CIA compliant Human Rights Watch would quote 'rebel witnesses' and give an 'apparent' figure of thousands of civilians killed by government forces, only to reduce that number a few years later. But throughout 2011, HRW's still published amazingly brazen baldfaced lies, with no attempt at documentation. In HRW's film, 'The Death of a Dictator,' which would have been better titled 'HRW Role in the Murder of Libya,' "protests against the rule of Libyan leader Muammar Gaddafi broke out in Libya in February 2011, the government's security forces responded by opening fire on the protesters." Amnesty International was involved similarly, denouncing the murdering of civilians, after justifying international condemnation by preaching entirely false reports. By contrast, top German news agency Reuters, in its 'Nine Month Time Line' coverage of the fighting in Libya in 2011, contains not one single mention of any Libyan government malfeasance, and its reporters had slipped into Benghazi even before NATO bombing began and found it a locked down patrolled city with a cowed citizenry. During the months it took to destroy Libya, neither CNN, nor its media partner in crime, Qatar's Al Jazeera, ever televised one single corroborating video or photo of and sizable protestors demonstrating, peaceful or otherwise, let alone of a demonstration of civilians being fired upon.
Almost at the same time as first reports of violence, as if on cue, had come charges carried in Western media from Libyan exiles in various countries accusing Gaddafi of hiring mercenaries. After investigation, it proved to be to the contrary. The CIA and its cooperating European branches would have had little difficulty in recruiting from the significant population of veteran terrorists in Eastern Libya and nearby Arab nations, who had fought in Iraq and Afghanistan. [see documentation further down in this article].
A mere nine days after the first disturbance in Libya, UN Security Council
Resolution 1970, proposed by US, UK, France and Germany, was passed, imposing sanctions on Gaddafi and his family without any investigation. The resolution referred to Libya's defending the nation from armed attack in slanderous wording calling for action by International Criminal Court (ICC).

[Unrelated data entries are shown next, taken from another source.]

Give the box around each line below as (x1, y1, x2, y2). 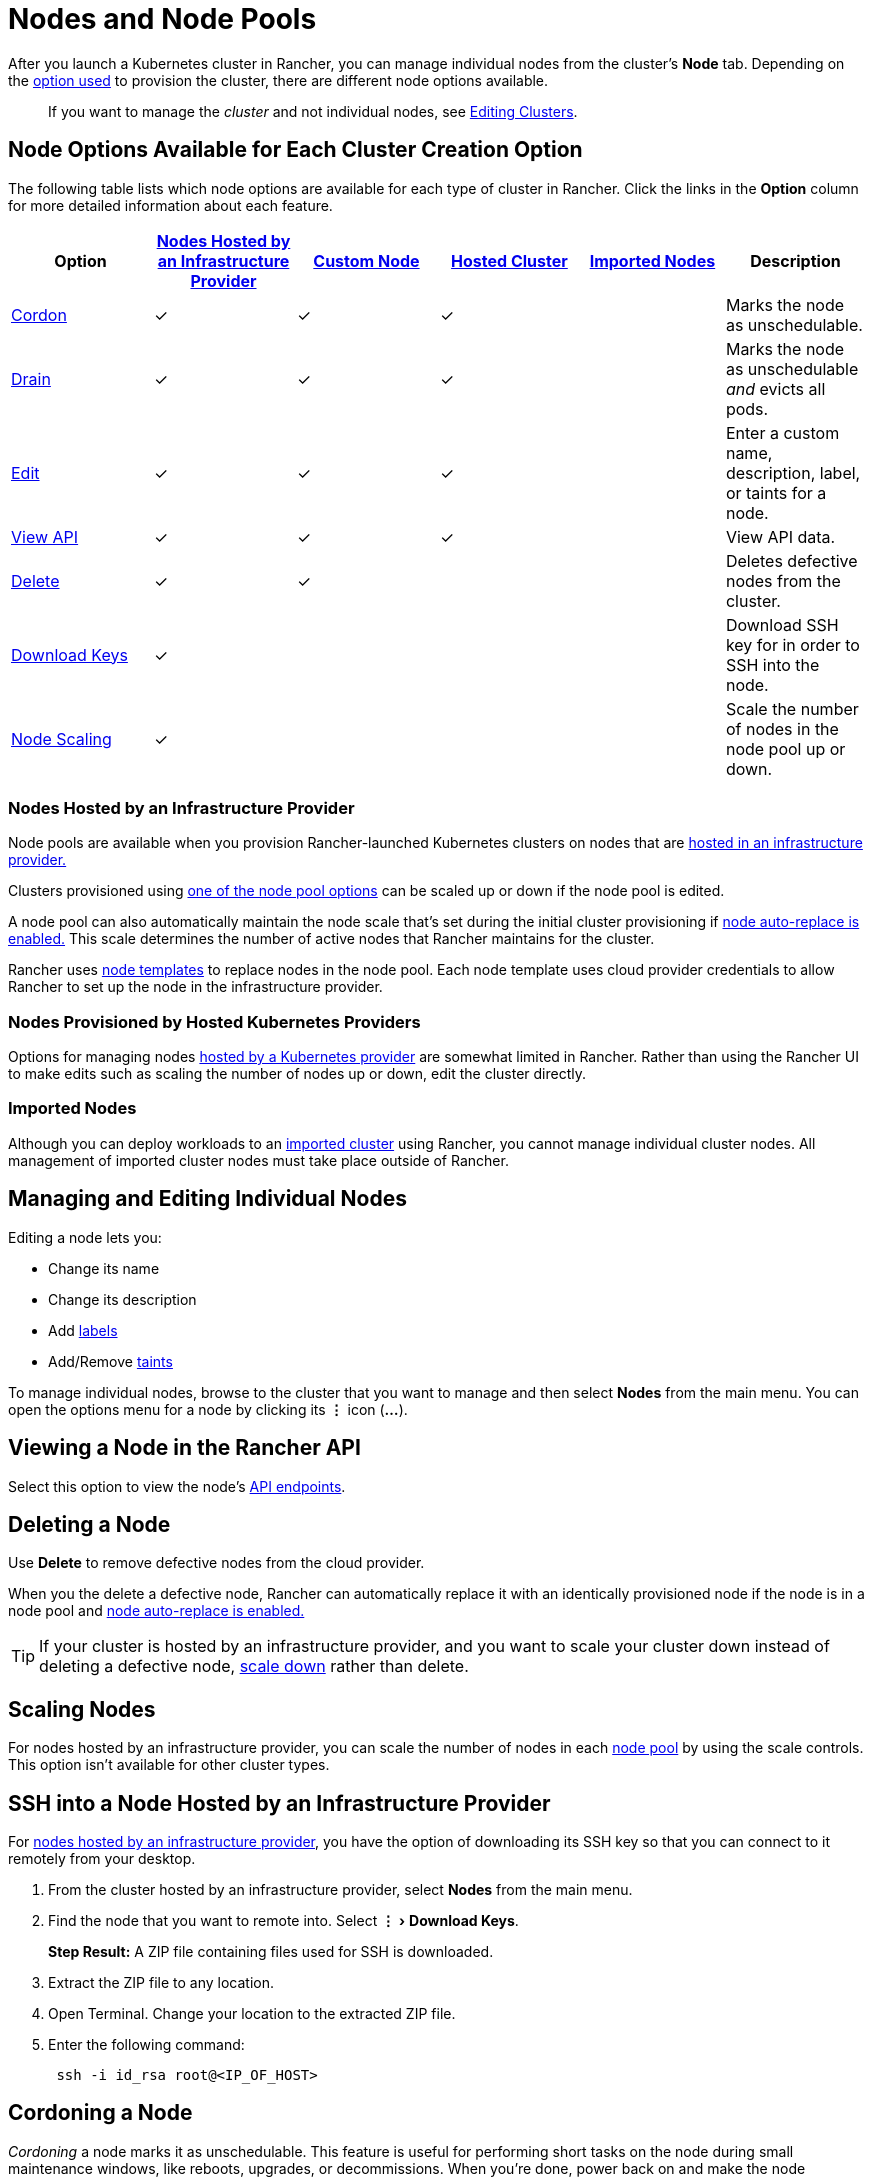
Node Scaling (11, 728, 112, 749)
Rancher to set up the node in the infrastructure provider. (8, 978, 383, 996)
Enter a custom (725, 422, 840, 443)
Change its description (48, 1290, 197, 1308)
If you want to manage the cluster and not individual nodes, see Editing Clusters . (48, 102, 578, 120)
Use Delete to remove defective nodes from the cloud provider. (8, 1554, 425, 1572)
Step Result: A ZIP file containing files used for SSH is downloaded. (48, 1943, 494, 1961)
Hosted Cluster (451, 250, 568, 271)
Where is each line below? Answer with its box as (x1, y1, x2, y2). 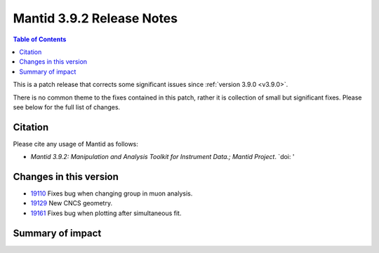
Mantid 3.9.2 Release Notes (13, 11, 178, 26)
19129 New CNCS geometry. (30, 199, 112, 207)
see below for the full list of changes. (13, 102, 121, 111)
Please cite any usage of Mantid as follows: (13, 139, 138, 148)
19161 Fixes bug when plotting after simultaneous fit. (30, 209, 182, 217)
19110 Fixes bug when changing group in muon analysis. (30, 189, 193, 198)
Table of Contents (13, 35, 67, 43)
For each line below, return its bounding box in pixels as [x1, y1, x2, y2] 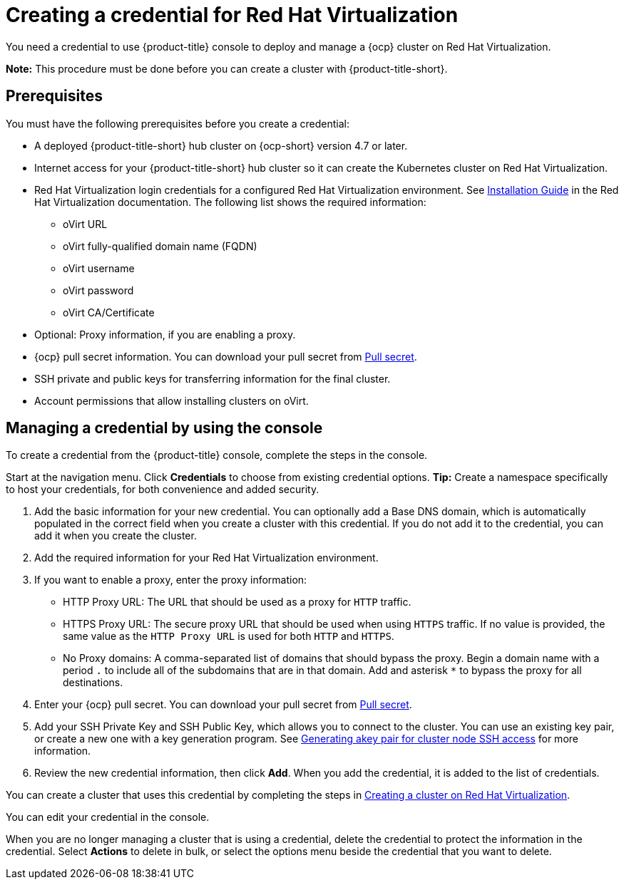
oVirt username [63, 262, 135, 274]
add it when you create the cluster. [34, 529, 197, 542]
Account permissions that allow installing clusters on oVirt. [34, 394, 309, 407]
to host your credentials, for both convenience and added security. [6, 483, 319, 496]
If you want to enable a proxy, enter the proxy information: [34, 574, 307, 586]
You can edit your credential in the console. [6, 811, 210, 824]
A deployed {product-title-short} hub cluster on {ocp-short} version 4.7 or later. [34, 139, 408, 152]
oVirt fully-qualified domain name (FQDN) [63, 239, 257, 252]
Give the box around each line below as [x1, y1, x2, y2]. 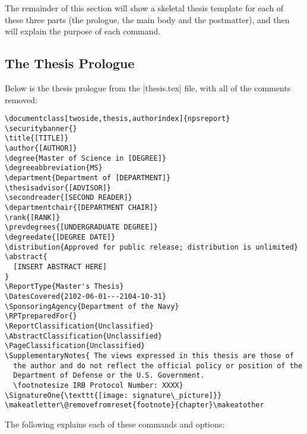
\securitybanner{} [5, 124, 77, 133]
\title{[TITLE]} [5, 134, 69, 143]
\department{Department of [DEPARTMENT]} [5, 174, 171, 183]
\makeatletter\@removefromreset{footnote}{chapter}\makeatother [5, 401, 264, 410]
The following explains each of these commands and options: [5, 417, 225, 430]
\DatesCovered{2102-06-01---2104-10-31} [5, 292, 167, 301]
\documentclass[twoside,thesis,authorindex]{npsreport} [5, 114, 230, 123]
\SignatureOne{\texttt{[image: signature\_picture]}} [5, 391, 222, 400]
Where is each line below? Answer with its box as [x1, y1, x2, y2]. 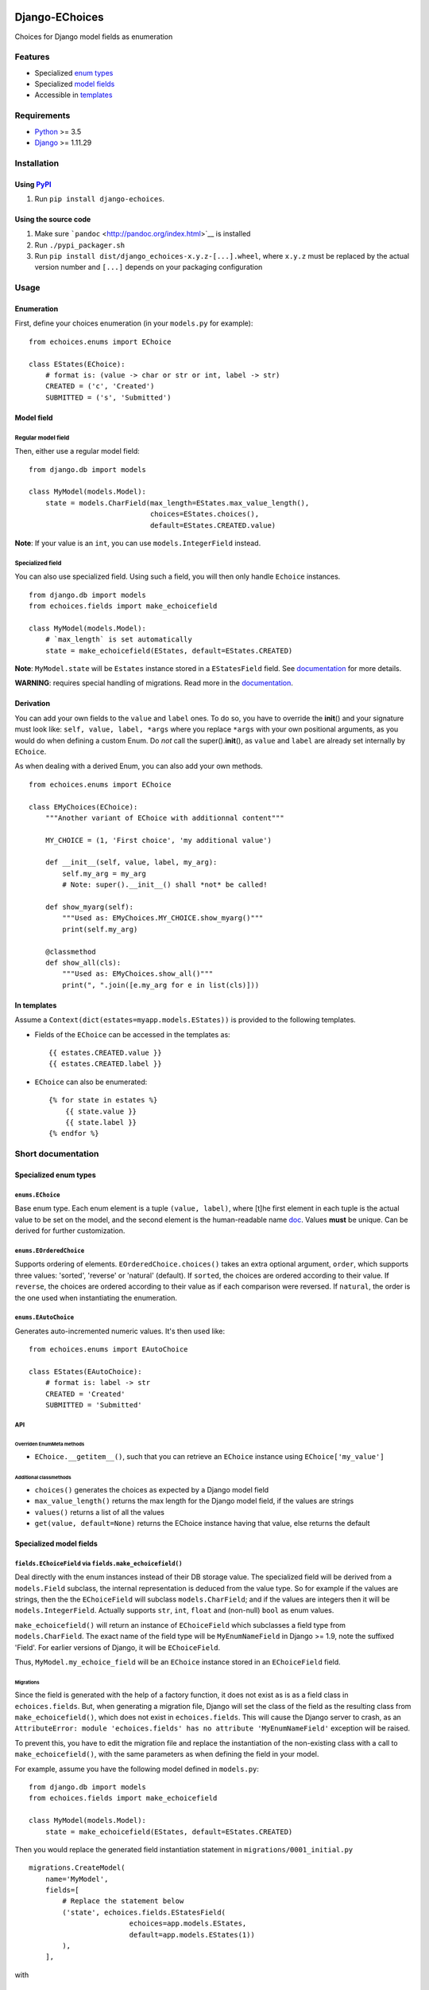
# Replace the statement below [62, 1897, 184, 1906]
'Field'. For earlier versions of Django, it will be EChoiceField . [14, 1642, 221, 1652]
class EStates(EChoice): [29, 359, 126, 369]
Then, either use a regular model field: [14, 447, 141, 456]
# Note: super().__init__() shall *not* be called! [62, 880, 268, 889]
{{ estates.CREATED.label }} [48, 1059, 162, 1068]
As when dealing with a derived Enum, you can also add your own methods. [14, 761, 264, 771]
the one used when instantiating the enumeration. [14, 1293, 178, 1302]
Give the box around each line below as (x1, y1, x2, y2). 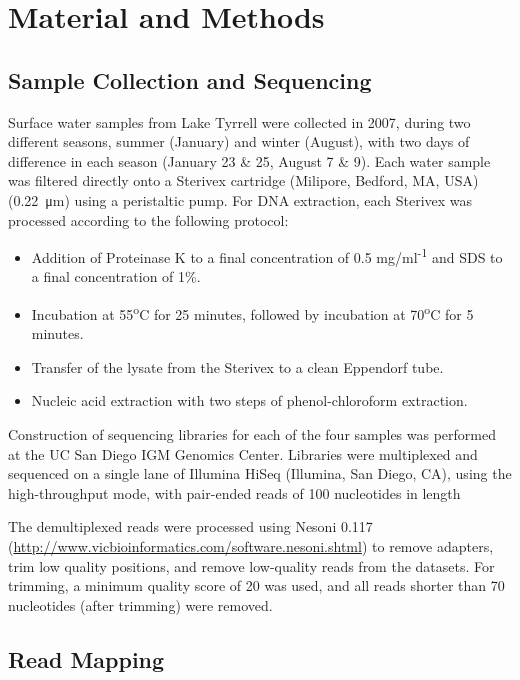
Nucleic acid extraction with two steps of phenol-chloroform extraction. (31, 390, 468, 411)
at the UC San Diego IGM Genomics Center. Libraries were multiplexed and (8, 443, 478, 464)
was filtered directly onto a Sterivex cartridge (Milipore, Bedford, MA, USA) (8, 170, 479, 191)
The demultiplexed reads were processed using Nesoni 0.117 (8, 516, 373, 537)
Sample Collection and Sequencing (8, 64, 372, 95)
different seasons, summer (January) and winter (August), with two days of (8, 131, 470, 152)
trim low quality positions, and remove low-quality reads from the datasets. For (8, 555, 495, 576)
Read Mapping (8, 643, 165, 674)
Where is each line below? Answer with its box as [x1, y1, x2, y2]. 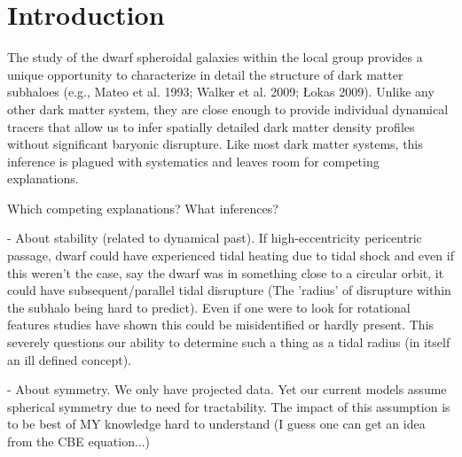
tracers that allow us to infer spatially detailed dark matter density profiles [7, 117, 415, 136]
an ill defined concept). [7, 350, 132, 368]
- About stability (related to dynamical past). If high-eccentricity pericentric [7, 228, 422, 247]
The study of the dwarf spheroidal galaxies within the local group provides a [7, 48, 423, 66]
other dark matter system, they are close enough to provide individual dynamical [7, 99, 449, 118]
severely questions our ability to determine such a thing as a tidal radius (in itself [7, 333, 450, 352]
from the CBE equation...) [7, 432, 151, 450]
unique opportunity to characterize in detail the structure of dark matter [7, 65, 403, 83]
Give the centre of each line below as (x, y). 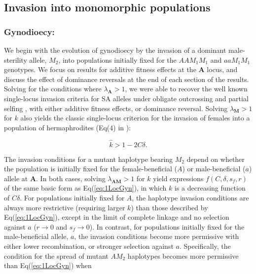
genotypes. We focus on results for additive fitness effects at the (100, 69)
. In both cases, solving (71, 178)
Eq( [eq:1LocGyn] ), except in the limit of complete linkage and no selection (117, 217)
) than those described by (169, 207)
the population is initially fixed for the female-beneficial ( (91, 169)
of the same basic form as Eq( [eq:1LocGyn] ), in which (85, 188)
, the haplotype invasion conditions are (190, 197)
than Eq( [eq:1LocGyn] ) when (48, 265)
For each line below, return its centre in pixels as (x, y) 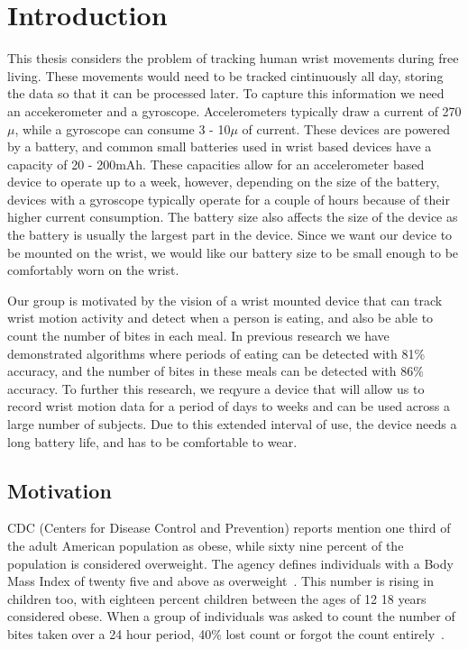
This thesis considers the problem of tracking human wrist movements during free (233, 58)
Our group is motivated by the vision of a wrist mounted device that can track (225, 300)
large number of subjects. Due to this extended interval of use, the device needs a (232, 424)
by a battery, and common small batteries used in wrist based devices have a (220, 146)
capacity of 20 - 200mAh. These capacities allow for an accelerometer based (216, 164)
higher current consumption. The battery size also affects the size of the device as (233, 217)
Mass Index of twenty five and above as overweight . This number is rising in (221, 581)
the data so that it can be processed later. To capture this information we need (226, 93)
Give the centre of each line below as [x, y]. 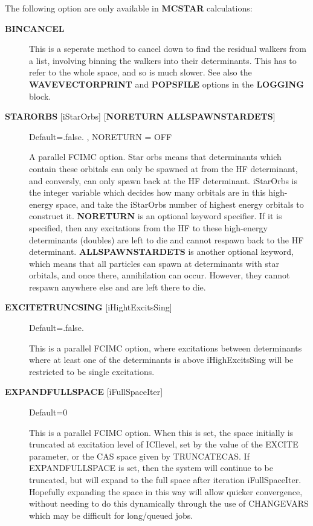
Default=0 [48, 412]
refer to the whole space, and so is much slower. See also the [140, 72]
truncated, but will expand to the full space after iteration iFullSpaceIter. [165, 479]
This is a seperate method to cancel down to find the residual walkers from [168, 49]
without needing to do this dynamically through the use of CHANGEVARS [169, 503]
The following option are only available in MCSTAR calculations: [129, 8]
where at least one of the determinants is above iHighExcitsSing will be [161, 360]
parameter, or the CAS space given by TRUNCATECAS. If [139, 456]
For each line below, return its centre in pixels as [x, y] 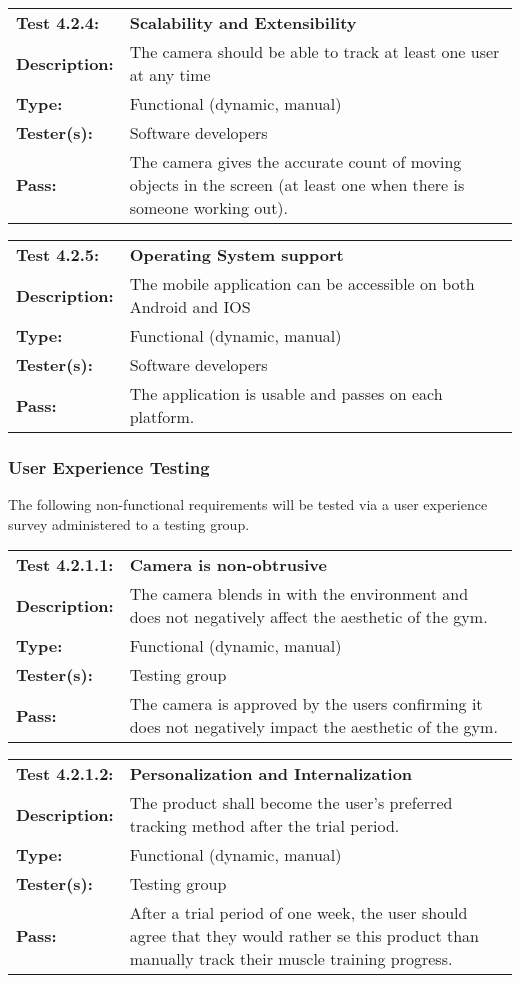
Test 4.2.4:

Amazingly, this rush to both condemn and punish the leadership of a permanent member of the United Nations was based solely on CNN and Aljazeera reports without UN verification, with some members of the council referring to the defection of the Libyan Ambassador and his deputy who quickly testified against their government in resigning.
At the ten day mark, February 28 - EU governments approved a package of sanctions against Gaddafi and his closest advisers including an arms embargo and bans on travel to the bloc.
March 5- only 18 days after the first disturbance - The National Council met in Benghazi and declares itself the sole representative for LibyaMarch 10 - a few days later, France recognized the Libyan National Council as the "legitimate representative of Libya's people." Libya suspended diplomatic relations with France the next day.
March 16- at the one month mark- Forces loyal to Gaddafi are near rebel-held Benghazi, and Gaddafi's son Saif al-Islam tells France-based TV channel Euronews: "Everything will be over in 48 hours."
- and the following day March 17, exactly one month after first violence - The U.N. Security Council votes to authorize a no-fly zone over Libya and "all necessary measures" - (code for military action) -- to protect civilians against Gaddafi's army.